ACTIVITY | Filter the entries below, keeping only lines with the word "network".

....................

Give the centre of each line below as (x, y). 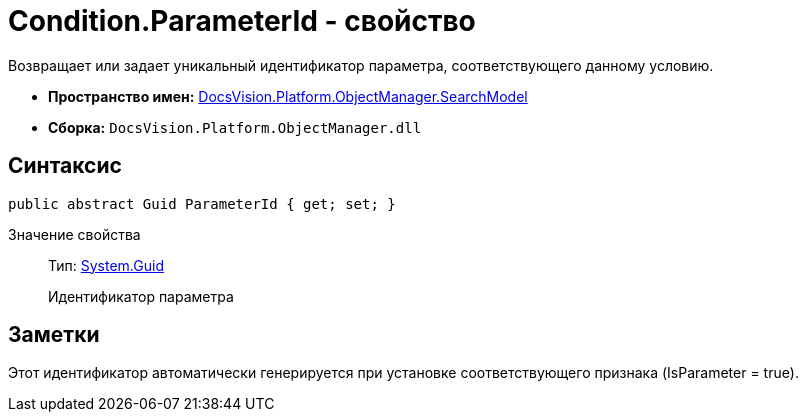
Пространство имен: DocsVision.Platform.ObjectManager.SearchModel (288, 96)
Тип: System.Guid (106, 265)
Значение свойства (74, 234)
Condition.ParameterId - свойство (242, 21)
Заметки (54, 335)
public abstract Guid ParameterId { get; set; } (202, 203)
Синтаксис (65, 166)
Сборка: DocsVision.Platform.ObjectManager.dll (235, 127)
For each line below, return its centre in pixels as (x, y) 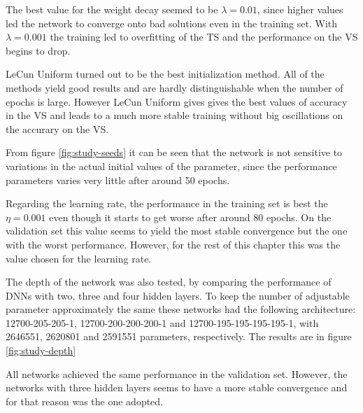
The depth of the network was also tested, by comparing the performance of (169, 282)
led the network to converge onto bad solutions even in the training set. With (172, 23)
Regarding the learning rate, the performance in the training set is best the (167, 203)
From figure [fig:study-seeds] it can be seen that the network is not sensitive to (174, 152)
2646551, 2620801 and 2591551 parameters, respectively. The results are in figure (179, 336)
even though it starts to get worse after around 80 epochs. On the (190, 217)
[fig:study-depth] (41, 350)
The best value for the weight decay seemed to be (112, 9)

....................

OUTPUT OF THE EXERCISE |
The depth of the network was also tested, by comparing the performance of (169, 282)
led the network to converge onto bad solutions even in the training set. With (172, 23)
From figure [fig:study-seeds] it can be seen that the network is not sensitive to (174, 152)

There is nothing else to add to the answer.